Can esports maintain its phenomenal growth?
There is little doubt that esports has been growing at a hugely impressive rate. The esports industry is expected to become a $1 billion dollar business in the next couple of years, and with a global audience of over 380 million, it’s clear that competitive gaming is here to stay. But is this rapid rate of growth sustainable?
Esports has frequently come under fire for everything from the short playing careers of its star players to its confusing tournament schedules, and this is why efforts are being made to try and ensure that competitive gaming can keep its place as one of the world’s most exciting entertainment trends. A quick look at top esports tournaments like The International, DreamHack and ESL One shows that competitive gaming is in rude health, but there appear to be many things that need to be done to take things up to the next level.
Money makes the esports world go round
Whilst esports started as a fair niche activity in South Korea, it has quickly become a world beater with top players taking home millions in career earnings, and companies spending huge amounts of money to get their brand name featured at the tournaments. With over 14 million viewers watching a top League of Legends tournament, it’s clear that advertisers will want to spend plenty of money in order to try and tap into the younger esports demographic that has proven to be especially tricky to target.
As a result we have seen the cost of sponsoring top esports tournaments sky-rocketing to around $200,000 for each sponsor, and it’s not just gaming-specific brands like Razer who are getting involved. From energy drinks companies like Red Bull organising their own competitions, to fast food giants like McDonald’s making the move to sponsor the ESL MeisterSchaft tournament, the influx of big money could help esports cross over into the mainstream.
There’s a huge amount of ways that money is being invested into esports. From the likes of Intel who sponsor entire tournaments like the Extreme Masters, to Betway who sponsor esports teams such as Ninjas in Pyjamas, it’s clear big business is taking a real interest in competitive gaming. Gaining the media rights to stream and televise tournaments also brings in plenty of cash with Amazon-owned Twitch.tv, Google-owned YouTube and even Facebook buying the rights to broadcast games all over the world. And with games publisher fees and even merchandising bringing in further revenues, it seems that there’s no shortage of cash in the burgeoning esports scene.

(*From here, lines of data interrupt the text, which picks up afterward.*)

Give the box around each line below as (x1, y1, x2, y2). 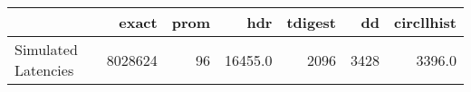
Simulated (14, 39, 78, 60)
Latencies (14, 60, 74, 80)
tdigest (286, 12, 336, 32)
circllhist (394, 12, 457, 32)
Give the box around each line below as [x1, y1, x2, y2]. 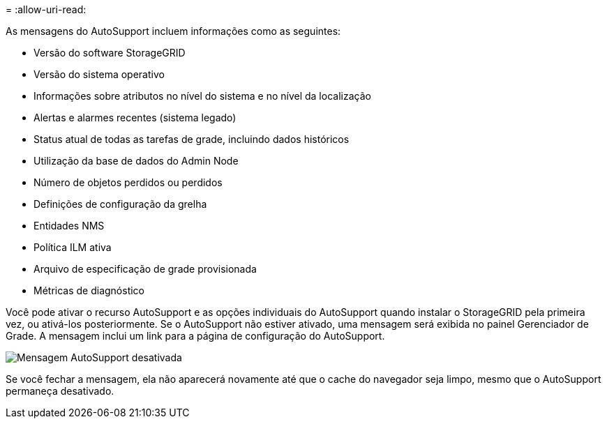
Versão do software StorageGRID [33, 47, 186, 59]
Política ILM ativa [33, 241, 112, 253]
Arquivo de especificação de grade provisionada [33, 263, 257, 275]
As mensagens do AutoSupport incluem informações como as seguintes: [6, 25, 341, 37]
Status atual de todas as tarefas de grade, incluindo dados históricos [33, 133, 350, 145]
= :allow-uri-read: [6, 3, 87, 15]
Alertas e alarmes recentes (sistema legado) [33, 112, 237, 123]
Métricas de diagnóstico [33, 285, 145, 296]
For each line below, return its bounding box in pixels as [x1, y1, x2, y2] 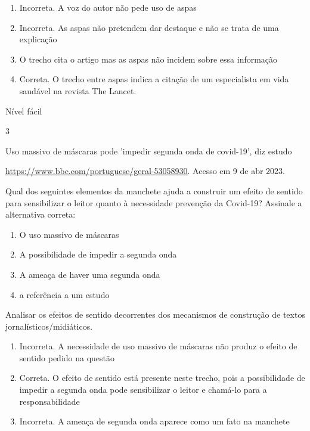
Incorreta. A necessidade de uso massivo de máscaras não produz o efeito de [19, 340, 297, 352]
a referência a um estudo [19, 288, 110, 300]
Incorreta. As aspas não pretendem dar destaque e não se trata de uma [19, 21, 279, 33]
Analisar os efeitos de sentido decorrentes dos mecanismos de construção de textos [5, 308, 305, 321]
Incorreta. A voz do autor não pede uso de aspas [19, 1, 197, 13]
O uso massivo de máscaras [19, 228, 119, 240]
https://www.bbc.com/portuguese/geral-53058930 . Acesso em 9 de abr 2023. [5, 165, 286, 177]
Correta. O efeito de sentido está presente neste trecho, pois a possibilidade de [19, 371, 305, 384]
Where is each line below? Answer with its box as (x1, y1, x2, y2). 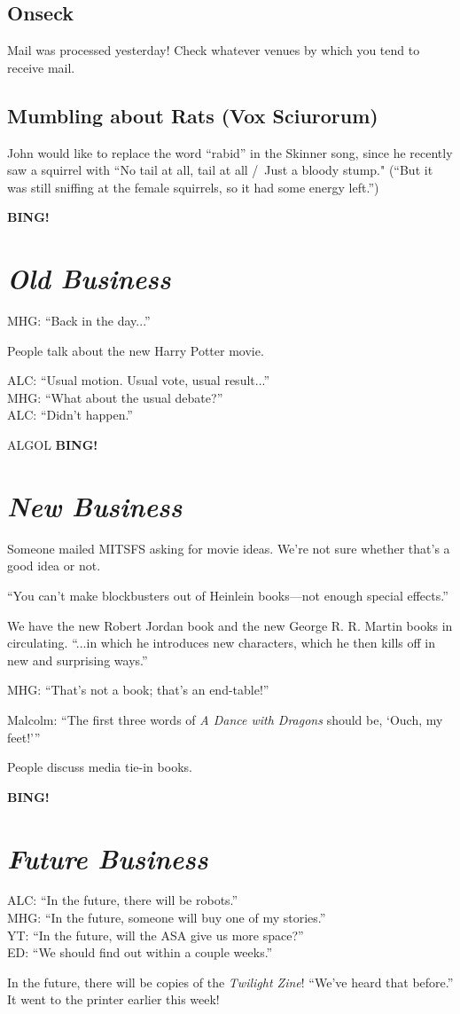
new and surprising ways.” (7, 650, 148, 669)
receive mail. (7, 58, 75, 76)
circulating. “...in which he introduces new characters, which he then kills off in (7, 633, 435, 652)
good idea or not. (7, 556, 101, 575)
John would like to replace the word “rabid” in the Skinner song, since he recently (7, 143, 453, 161)
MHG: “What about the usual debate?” (7, 388, 223, 406)
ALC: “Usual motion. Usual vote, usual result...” (7, 371, 270, 389)
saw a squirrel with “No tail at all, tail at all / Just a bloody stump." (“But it (7, 161, 433, 179)
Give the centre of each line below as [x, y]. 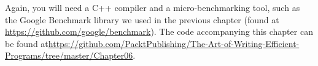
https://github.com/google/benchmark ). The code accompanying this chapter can [159, 31]
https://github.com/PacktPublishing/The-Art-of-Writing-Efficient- [174, 43]
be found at [27, 43]
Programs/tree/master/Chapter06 [69, 55]
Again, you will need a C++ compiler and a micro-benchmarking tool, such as [153, 7]
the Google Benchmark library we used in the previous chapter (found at [142, 19]
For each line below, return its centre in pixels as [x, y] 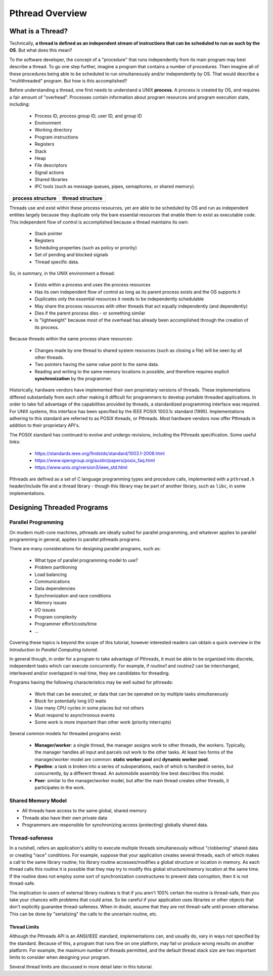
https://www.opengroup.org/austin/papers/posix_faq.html [95, 460]
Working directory [54, 130]
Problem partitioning [56, 567]
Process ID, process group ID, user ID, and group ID [88, 116]
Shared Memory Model [38, 801]
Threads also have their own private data [64, 818]
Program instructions [56, 137]
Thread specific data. [57, 262]
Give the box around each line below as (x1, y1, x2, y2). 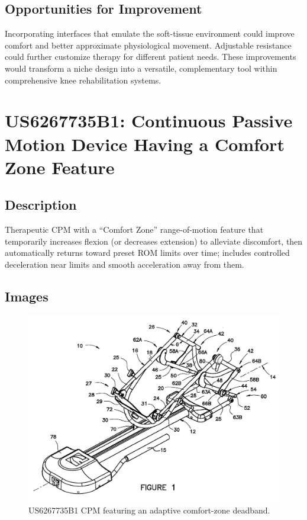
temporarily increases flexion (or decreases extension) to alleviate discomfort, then (5, 235, 303, 247)
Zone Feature (5, 155, 115, 179)
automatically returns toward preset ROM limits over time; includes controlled (5, 246, 290, 259)
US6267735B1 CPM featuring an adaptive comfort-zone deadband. (28, 504, 270, 516)
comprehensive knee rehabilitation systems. (5, 73, 161, 86)
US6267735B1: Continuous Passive (5, 108, 293, 133)
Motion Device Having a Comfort (5, 131, 285, 156)
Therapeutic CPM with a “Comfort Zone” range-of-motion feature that (5, 223, 264, 236)

Standardising esports tournaments
Whilst top esports tournaments like The International frequently hit the headlines through their multi-million pound prize pools, it’s not the career winnings of star players that will help competitive gaming gain mainstream acceptance. Instead, it’s esports’ ability to prove that all of their tournaments are fair and that they only showcase the very best gameplay that’s going to help esports gain the stability enjoyed by traditional sports.
The esports realm is awash with all manner of weird and wonderful gaming tournaments. Whilst this gives gaming fans plenty of ways to enjoy esports, it also has proven to make competitive gaming something fairly tricky for outsiders to get involved with. As a result, we have seen many efforts made to try and standardise esports tournaments so that spectators can get a little more familiar with the star teams and players.
Take Blizzard Entertainment’s Overwatch League that took the unusual step of creating a franchised tournament where a fixed number of teams compete in a league without any promotion or relegation. This aims to take a lot of mystery out of esports, and by ensuring that each Overwatch player gets a fixed salary, it will hopefully make the competitive gaming scene a little less chaotic.
Changing the perceptions of esports
But above all, it’s the perception of esports being something that’s only enjoyed by young males that could prove to be the biggest obstacle. First-person shooters like Counter Strike Global Offensive might be fun to play, but their violent nature means that they are unlikely to be featured as an Olympic sport anytime soon.
In addition, it’s the rapidly changing format of the actual games that means that even top players have a tough time in keeping up. Whilst sports like football have remained roughly the same over the years, the rapid changes in gameplay have proven to be the downfall of many promising esports like the Halo franchise.
But as esports starts to get featured on mainstream media channels like ESPN and the BBC, it’s hoped that the competitive gaming phenomenon might get over its teething troubles. And with even sports governing bodies like FIFA getting involved with EA Sports, it seems that we could be witnessed a big shift in how esports grows.